There is one more caveat with IN, as sometimes IN and EXISTS don't always produce the same result! See NOT IN and NOT EXISTS don't always produce the same result

INTERSECT DISTINCT

I'll admit it, I crafted the query so that intersect distinct would make the cut as well, as I particularly like it syntax wise.

INTERSECT DISTINCT in our case produces exactly the same result as IN and EXISTS but has a different limitation: the columns selected need to be the same in both tables AND the result needs to be distinct (there is no such thing as an INTERSECT ALL).

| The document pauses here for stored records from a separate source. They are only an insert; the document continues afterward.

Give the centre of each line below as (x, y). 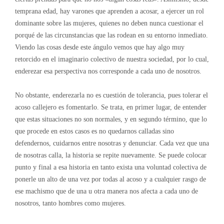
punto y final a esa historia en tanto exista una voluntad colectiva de (110, 167)
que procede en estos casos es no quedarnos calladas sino (94, 131)
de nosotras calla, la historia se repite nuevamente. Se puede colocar (110, 155)
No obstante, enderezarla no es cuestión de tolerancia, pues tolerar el (111, 95)
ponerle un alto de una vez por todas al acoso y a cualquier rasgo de (110, 179)
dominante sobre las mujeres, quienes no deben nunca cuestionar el (109, 23)
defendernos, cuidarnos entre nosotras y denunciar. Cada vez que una (112, 143)
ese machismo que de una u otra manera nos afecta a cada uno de (106, 191)
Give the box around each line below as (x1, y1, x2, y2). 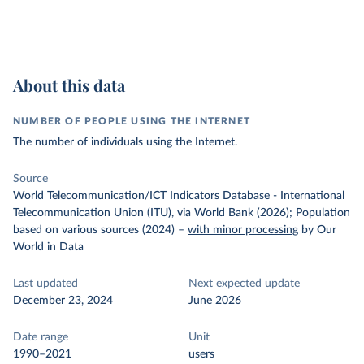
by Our (301, 224, 336, 236)
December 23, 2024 (13, 295, 113, 306)
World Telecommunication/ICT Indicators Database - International (13, 190, 344, 201)
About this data (13, 74, 125, 96)
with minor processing (188, 224, 298, 236)
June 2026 (188, 295, 241, 306)
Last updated (13, 278, 78, 289)
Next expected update (188, 278, 300, 289)
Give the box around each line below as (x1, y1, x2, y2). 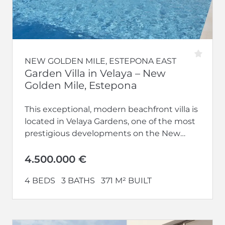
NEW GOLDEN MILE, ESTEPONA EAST (25, 56, 176, 66)
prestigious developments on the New (25, 128, 180, 138)
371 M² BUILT (101, 175, 152, 185)
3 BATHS (61, 175, 95, 185)
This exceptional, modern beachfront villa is (25, 104, 198, 114)
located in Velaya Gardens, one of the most (25, 116, 195, 126)
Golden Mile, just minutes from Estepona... (25, 140, 193, 150)
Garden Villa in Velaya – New (25, 67, 166, 79)
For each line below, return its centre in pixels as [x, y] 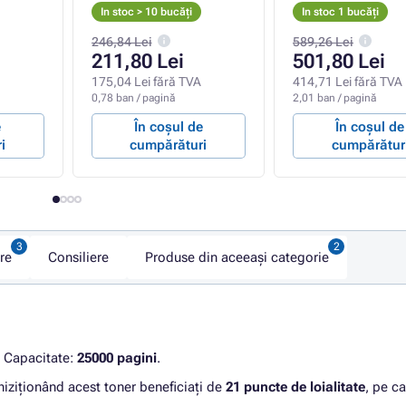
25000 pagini [117, 358]
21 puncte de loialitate [295, 387]
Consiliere [78, 257]
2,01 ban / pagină [334, 98]
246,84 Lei [121, 42]
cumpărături [169, 145]
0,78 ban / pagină [133, 98]
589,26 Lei [323, 42]

From a performance profile, this immediately produces the most efficient result, scanning only 16,819 rows in the JOIN (which again, is a SEMI HASH JOIN).

Conclusion

In conclusion, we saw that SEMI HASH JOIN can be a powerful optimization, especially when dealing with many-to-many relationships, and can be done in several ways. Each method has its strengths and limitations, but in the end the main optimization is the impact on the query plan of moving from a INNER to a SEMI join.